== RECORDS

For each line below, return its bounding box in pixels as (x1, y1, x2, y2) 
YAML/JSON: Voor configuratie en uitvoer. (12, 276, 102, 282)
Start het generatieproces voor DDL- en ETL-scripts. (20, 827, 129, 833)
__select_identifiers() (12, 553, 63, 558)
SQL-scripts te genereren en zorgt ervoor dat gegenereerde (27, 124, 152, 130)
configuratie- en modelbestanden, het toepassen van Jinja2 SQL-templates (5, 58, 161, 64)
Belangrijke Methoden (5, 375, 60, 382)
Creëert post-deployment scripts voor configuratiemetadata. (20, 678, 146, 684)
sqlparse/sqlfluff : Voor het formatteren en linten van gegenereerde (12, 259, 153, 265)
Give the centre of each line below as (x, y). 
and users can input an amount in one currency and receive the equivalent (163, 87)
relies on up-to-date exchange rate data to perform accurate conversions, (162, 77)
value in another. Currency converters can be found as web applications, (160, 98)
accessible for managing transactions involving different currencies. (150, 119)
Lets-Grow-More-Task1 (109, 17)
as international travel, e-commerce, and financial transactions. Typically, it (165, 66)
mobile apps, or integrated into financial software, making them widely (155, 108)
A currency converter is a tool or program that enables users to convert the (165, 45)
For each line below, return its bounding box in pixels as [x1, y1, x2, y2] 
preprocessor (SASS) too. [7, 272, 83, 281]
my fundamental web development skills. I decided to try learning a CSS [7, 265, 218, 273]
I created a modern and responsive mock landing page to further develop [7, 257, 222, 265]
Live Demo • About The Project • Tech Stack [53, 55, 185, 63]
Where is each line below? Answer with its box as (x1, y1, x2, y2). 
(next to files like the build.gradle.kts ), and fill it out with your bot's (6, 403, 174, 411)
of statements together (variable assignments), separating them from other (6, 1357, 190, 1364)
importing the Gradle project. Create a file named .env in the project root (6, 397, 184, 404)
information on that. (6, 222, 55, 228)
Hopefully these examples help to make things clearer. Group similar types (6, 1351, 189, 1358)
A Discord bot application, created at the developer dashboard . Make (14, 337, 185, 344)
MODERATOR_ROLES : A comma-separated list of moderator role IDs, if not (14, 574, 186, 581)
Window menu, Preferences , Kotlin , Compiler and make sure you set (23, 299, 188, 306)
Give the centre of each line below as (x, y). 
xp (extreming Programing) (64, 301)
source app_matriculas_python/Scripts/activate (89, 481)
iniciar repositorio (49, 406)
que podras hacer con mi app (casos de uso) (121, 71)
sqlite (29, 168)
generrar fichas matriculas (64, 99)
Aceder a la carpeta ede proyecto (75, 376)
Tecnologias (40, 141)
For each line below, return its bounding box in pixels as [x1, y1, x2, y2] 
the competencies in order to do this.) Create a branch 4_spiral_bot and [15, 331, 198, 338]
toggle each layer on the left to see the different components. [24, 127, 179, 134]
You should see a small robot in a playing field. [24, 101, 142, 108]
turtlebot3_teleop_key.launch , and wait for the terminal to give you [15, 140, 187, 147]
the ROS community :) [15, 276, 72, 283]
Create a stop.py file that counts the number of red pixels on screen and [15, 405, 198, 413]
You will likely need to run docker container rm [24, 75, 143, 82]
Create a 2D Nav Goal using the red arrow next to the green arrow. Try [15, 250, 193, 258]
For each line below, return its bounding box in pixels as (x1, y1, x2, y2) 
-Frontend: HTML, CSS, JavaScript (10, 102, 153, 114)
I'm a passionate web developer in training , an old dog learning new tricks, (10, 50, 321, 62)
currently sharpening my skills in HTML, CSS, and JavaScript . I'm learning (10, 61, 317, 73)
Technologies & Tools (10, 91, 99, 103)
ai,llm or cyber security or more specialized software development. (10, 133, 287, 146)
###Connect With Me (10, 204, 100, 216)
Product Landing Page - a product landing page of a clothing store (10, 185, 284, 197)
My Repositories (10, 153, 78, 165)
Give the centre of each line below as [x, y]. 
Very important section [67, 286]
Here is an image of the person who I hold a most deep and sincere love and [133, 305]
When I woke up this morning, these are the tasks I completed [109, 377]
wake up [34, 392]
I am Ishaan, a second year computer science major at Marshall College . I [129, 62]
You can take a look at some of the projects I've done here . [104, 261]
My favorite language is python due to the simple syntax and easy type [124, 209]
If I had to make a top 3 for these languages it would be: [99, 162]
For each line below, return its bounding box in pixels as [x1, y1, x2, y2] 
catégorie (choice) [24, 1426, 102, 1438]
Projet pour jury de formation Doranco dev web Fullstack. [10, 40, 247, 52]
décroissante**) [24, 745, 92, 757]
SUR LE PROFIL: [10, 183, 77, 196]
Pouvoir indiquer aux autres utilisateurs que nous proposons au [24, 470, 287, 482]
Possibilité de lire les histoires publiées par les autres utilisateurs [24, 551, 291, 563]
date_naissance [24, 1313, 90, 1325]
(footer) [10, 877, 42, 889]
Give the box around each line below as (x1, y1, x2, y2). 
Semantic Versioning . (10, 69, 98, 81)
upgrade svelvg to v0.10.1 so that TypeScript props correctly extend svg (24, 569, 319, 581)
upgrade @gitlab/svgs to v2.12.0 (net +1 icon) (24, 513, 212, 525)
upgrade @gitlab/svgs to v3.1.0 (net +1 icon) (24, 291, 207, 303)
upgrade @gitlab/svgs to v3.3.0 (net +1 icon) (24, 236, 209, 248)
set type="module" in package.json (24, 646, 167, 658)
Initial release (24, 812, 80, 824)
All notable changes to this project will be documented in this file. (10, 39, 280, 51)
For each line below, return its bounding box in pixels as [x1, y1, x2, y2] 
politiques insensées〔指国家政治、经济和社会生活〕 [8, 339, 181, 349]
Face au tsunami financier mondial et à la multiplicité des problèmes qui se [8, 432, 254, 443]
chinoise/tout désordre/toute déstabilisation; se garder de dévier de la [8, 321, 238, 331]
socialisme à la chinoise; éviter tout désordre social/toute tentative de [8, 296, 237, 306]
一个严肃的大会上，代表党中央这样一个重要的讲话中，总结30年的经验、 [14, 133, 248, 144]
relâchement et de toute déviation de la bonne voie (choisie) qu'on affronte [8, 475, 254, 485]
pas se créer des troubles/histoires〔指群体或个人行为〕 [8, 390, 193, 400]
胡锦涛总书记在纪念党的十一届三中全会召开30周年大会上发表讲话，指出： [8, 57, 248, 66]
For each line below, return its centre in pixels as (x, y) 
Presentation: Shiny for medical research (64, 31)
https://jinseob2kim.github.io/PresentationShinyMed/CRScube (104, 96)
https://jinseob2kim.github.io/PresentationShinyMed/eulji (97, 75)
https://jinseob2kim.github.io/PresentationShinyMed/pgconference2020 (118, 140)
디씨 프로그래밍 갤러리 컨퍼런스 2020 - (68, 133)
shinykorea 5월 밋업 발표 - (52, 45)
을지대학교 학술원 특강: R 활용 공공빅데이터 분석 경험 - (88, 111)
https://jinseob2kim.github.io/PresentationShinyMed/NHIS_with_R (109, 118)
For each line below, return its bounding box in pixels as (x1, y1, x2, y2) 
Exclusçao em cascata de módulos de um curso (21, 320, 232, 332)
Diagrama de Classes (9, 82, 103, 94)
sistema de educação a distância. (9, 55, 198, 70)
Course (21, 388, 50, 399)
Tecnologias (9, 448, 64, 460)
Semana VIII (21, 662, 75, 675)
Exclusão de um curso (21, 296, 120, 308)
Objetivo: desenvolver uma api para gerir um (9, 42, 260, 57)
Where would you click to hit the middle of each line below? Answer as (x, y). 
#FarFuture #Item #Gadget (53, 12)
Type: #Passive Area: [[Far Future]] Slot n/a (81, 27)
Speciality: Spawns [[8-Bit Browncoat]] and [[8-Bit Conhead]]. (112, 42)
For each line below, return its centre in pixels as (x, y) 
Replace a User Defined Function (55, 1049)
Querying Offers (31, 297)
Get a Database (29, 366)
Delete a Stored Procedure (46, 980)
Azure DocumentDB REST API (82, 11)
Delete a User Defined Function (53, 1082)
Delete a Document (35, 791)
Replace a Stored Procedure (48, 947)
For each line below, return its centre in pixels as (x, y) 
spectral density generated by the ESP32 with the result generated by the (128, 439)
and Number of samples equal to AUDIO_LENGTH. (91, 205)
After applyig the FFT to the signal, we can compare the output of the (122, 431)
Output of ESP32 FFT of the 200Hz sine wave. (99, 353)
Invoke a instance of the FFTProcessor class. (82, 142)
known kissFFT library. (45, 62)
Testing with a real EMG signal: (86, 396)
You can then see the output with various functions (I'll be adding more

====

▶ **WHAT THIS TASK INVOLVES**
Beginning with the line that contains "Delete a User Defined Function (53, 1082)" and ending with the last line of the data above, return those lines exactly and nothing else.

▶ **TASK OUTPUT**
Delete a User Defined Function (53, 1082)
Delete a Document (35, 791)
Replace a Stored Procedure (48, 947)
For each line below, return its centre in pixels as (x, y) 
spectral density generated by the ESP32 with the result generated by the (128, 439)
and Number of samples equal to AUDIO_LENGTH. (91, 205)
After applyig the FFT to the signal, we can compare the output of the (122, 431)
Output of ESP32 FFT of the 200Hz sine wave. (99, 353)
Invoke a instance of the FFTProcessor class. (82, 142)
known kissFFT library. (45, 62)
Testing with a real EMG signal: (86, 396)
You can then see the output with various functions (I'll be adding more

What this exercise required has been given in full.